The campaign to inject religion — specifically, protestant evangelical Christianity — into the nation’s public schools ran into a bit of a snag a few years ago, when “intelligent design” was found by a federal court to have been a fraudulent cover for “creationism,” which itself had been ruled a religion. Of course, they haven’t given up — religionazis don’t know how to give up! — but they’ve changed tactics.

Instead of trying to get their religion into public-school science classrooms via the “intelligent design” scam, they’re now working instead on getting it into history classrooms. The (UK) Guardian reports on one such effort that’s well under way in Texas:

The Christian right is making a fresh push to force religion onto the school curriculum in Texas with the state’s education board about to consider recommendations that children be taught that there would be no United States if it had not been for God.

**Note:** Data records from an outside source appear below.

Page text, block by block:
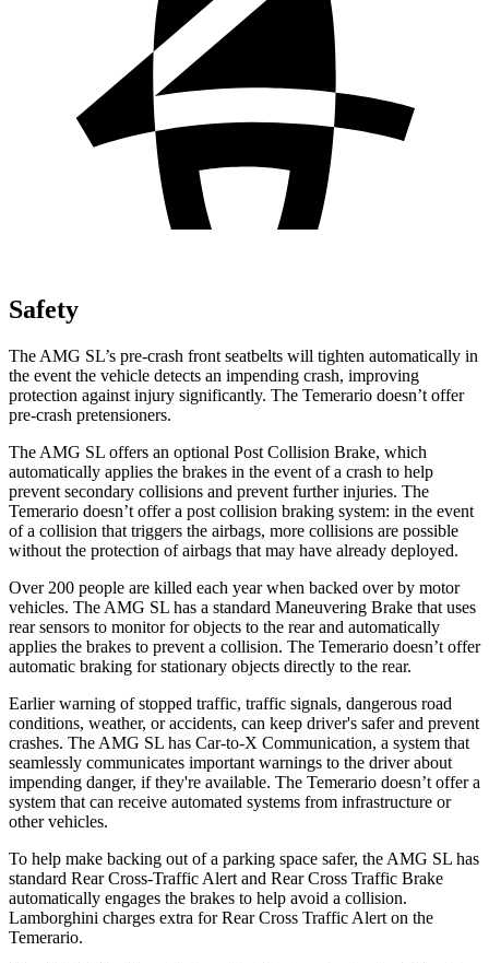
Safety
The AMG SL’s pre-crash front seatbelts will tighten automatically in
the event the vehicle detects an impending crash, improving
protection against injury significantly. The Temerario doesn’t offer
pre-crash pretensioners.
The AMG SL offers an optional Post Collision Brake, which
automatically applies the brakes in the event of a crash to help
prevent secondary collisions and prevent further injuries. The
Temerario doesn’t offer a post collision braking system: in the event
of a collision that triggers the airbags, more collisions are possible
without the protection of airbags that may have already deployed.
Over 200 people are killed each year when backed over by motor
vehicles. The AMG SL has a standard Maneuvering Brake that uses
rear sensors to monitor for objects to the rear and automatically
applies the brakes to prevent a collision. The Temerario doesn’t offer
automatic braking for stationary objects directly to the rear.
Earlier warning of stopped traffic, traffic signals, dangerous road
conditions, weather, or accidents, can keep driver's safer and prevent
crashes. The AMG SL has Car-to-X Communication, a system that
seamlessly communicates important warnings to the driver about
impending danger, if they're available. The Temerario doesn’t offer a
system that can receive automated systems from infrastructure or
other vehicles.
To help make backing out ofa parking space safer, the AMG SL has
standard Rear Cross-Traffic Alert and Rear Cross Traffic Brake
automatically engages the brakes to help avoid a collision.
Lamborghini charges extra for Rear Cross Traffic Alert on the
Temerario.

Members of a panel of experts appointed by the board to revise the state’s history curriculum, who include a Christian fundamentalist preacher who says he is fighting a war for America’s moral soul, want lessons to emphasise the part played by Christianity in the founding of the US and that religion is a civic virtue.

Opponents have decried the move as an attempt to insert religious teachings in to the classroom by stealth, similar to the Christian right’s partially successful attempt to limit the teaching of evolution in biology lessons in Texas.

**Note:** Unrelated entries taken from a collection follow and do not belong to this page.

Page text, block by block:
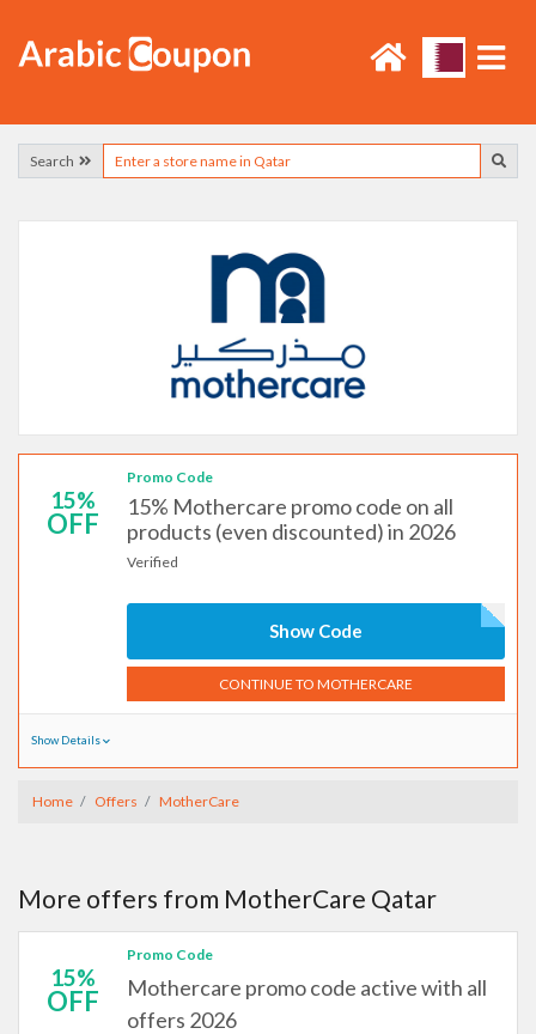
Search
15%
OFF
Promo Code
15% Mothercare promo code on all
products (even discounted) in 2026
Verified
Show Code
CONTINUE TO MOTHERCARE
Show Details
Home Offers MotherCare
More offers from MotherCare Qatar
15%
OFF
Promo Code
Mothercare promo code active with all
offers 2026
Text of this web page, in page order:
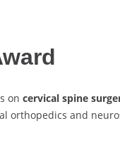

Having a degree in history I find this effort repugnant. Religionists typically believe themselves to possess credentials in the field of history, merely by virtue of their beliefs. The truth is, they have no understanding of the subject. And their lack of understanding is betrayed by the claims they make about this effort.

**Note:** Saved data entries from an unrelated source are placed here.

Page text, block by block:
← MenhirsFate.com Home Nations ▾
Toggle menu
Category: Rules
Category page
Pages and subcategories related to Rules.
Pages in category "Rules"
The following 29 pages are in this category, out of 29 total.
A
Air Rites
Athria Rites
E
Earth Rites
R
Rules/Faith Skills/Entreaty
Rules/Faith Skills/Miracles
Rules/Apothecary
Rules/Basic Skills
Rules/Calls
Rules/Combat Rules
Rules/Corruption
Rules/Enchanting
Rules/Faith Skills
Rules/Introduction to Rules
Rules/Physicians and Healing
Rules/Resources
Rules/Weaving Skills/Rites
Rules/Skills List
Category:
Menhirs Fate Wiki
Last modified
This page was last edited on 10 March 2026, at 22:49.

There is nothing about Christianity that made the development of democracy in the US inevitable. Christian doctrine does not acknowledge any role for “the people” or “the masses” to control anything — ever.

The only forms of government dealt with in the Bible, are monarchies (e.g. when the Hebrews were in Egypt, and later their own monarchy which became two), tribal confederations (i.e. the Judges period), and then in the New Testament, the Roman state. In the Bible and other writings, Christians are exhorted to obey the authorities whom God has ordained (cf e.g. Romans 13:1-3). These orders to Christians further the cause of autocracy and dictatorship, rather than democracy, and do not even allow for a vox populi to guide the state.

Later in the Middle Ages, in western Europe, Christianity enveloped itself around the notion of monarchies. The coronation of monarchs and princes, for instance, became a religious rite (even though it was never called a “sacrament”). The same was true even for lower levels of nobility … being named a knight, for instance, often included the saying of a Mass. For centuries, far from agitating for democracy, Christianity wrapped its tentacles around western Europe’s feudal system and clamped down on it, controlling it whenever and wherever possible.

In the eastern Roman Empire, the state was even more closely tied to Christianity. Byzantine emperors meddled in religious affairs regularly, and for the most part, either appointed patriarchs and bishops, or were consulted on their appointment. Many ministers of the Byzantine government were themselves clergy or oblates in service to the Church.

These history-revising religionazis also have a twisted notion of historical causation. While the majority of the colonial population was Christian, this does not mean their Christian beliefs brought about democracy there. It merely means that most of those who decided to build a democracy, were Christians. It doesn’t mean any more than that.

If anyone thinks children are well-served by Texas’s current Bible-thumper-run public education system, the Guardian article makes a sound point:

There’s no doubt that history education needs a boost in Texas.

According to test results, one-third of students think the Magna Carta was signed by the Pilgrims on the Mayflower and 40% believe Lincoln’s 1863 emancipation proclamation was made nearly 90 years earlier at the constitutional convention.

Way to go, Texas fundies. Y’all’re teachin’ dem dere chilluns ’bout Gawd ‘n’ all … but y’all’re fogittin’ da udder stuff dey needs ta know.